| Recorded data |
- - - -

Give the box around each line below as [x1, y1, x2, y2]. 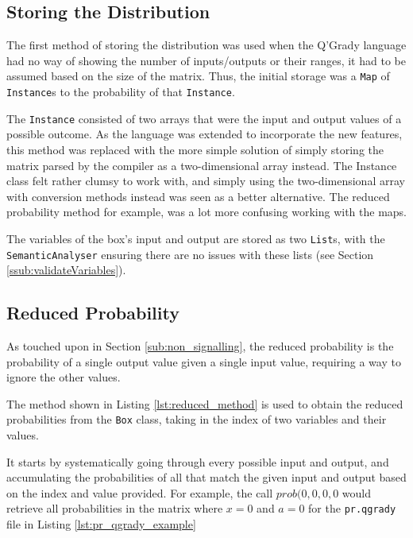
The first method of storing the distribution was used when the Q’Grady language [6, 37, 407, 53]
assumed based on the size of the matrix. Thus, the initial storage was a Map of [6, 68, 390, 84]
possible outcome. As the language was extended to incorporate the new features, [6, 126, 403, 142]
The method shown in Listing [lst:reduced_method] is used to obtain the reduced [6, 395, 403, 412]
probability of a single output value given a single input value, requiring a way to [6, 353, 401, 370]
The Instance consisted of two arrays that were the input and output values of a [6, 110, 402, 126]
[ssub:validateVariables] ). [6, 261, 126, 278]
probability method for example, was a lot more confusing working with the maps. [6, 203, 407, 220]
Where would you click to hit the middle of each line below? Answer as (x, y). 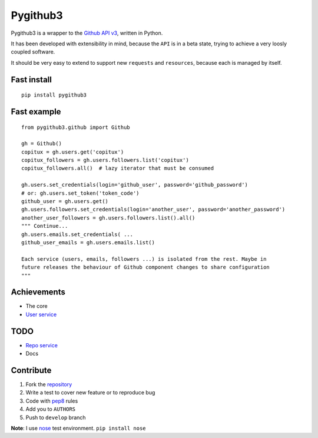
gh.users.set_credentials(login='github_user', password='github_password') (135, 185)
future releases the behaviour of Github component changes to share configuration (146, 267)
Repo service (42, 345)
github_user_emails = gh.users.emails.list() (88, 242)
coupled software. (33, 52)
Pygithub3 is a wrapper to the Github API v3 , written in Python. (87, 33)
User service (41, 314)
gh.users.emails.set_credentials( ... (77, 234)
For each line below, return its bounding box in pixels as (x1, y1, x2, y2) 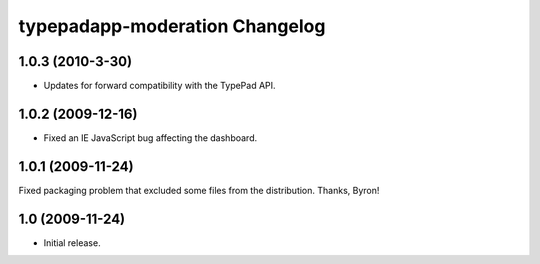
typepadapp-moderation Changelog (18, 15, 326, 37)
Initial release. (43, 236, 101, 249)
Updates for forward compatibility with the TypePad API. (43, 80, 276, 92)
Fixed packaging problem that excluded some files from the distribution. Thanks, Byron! (18, 184, 380, 196)
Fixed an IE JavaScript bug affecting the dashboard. (43, 131, 258, 144)
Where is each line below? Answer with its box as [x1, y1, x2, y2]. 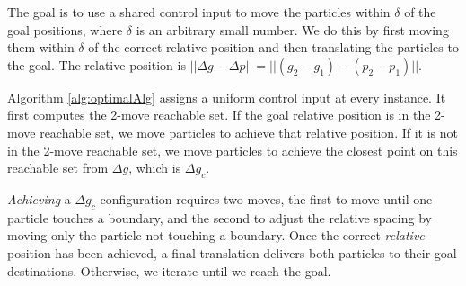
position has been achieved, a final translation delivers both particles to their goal [7, 243, 457, 262]
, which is [128, 158, 181, 177]
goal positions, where [7, 20, 123, 39]
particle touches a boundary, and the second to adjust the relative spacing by [7, 208, 432, 227]
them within [7, 38, 75, 57]
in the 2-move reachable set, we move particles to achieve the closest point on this [7, 140, 458, 159]
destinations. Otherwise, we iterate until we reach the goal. [7, 261, 331, 280]
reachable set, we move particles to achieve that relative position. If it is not [40, 122, 459, 141]
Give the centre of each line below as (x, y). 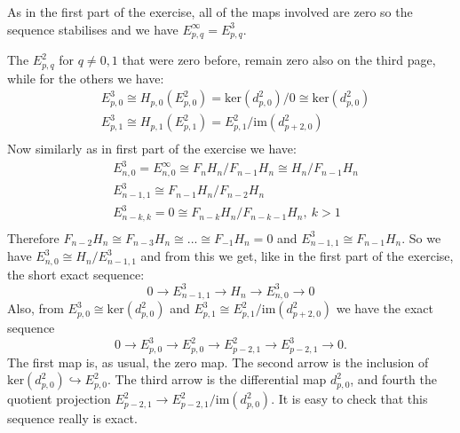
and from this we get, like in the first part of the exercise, (297, 256)
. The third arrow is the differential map (217, 379)
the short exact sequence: (76, 274)
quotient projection (59, 399)
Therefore (33, 237)
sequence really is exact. (72, 418)
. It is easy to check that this (349, 399)
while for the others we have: (86, 78)

- - - -

| What to work on |
What you return must match the lines from the top of the data through the line with "The method shown" exactly, with the pictures removed.

| Answer box |
Give the box around each line below as [x1, y1, x2, y2]. 
The first method of storing the distribution was used when the Q’Grady language [6, 37, 407, 53]
assumed based on the size of the matrix. Thus, the initial storage was a Map of [6, 68, 390, 84]
possible outcome. As the language was extended to incorporate the new features, [6, 126, 403, 142]
The method shown in Listing [lst:reduced_method] is used to obtain the reduced [6, 395, 403, 412]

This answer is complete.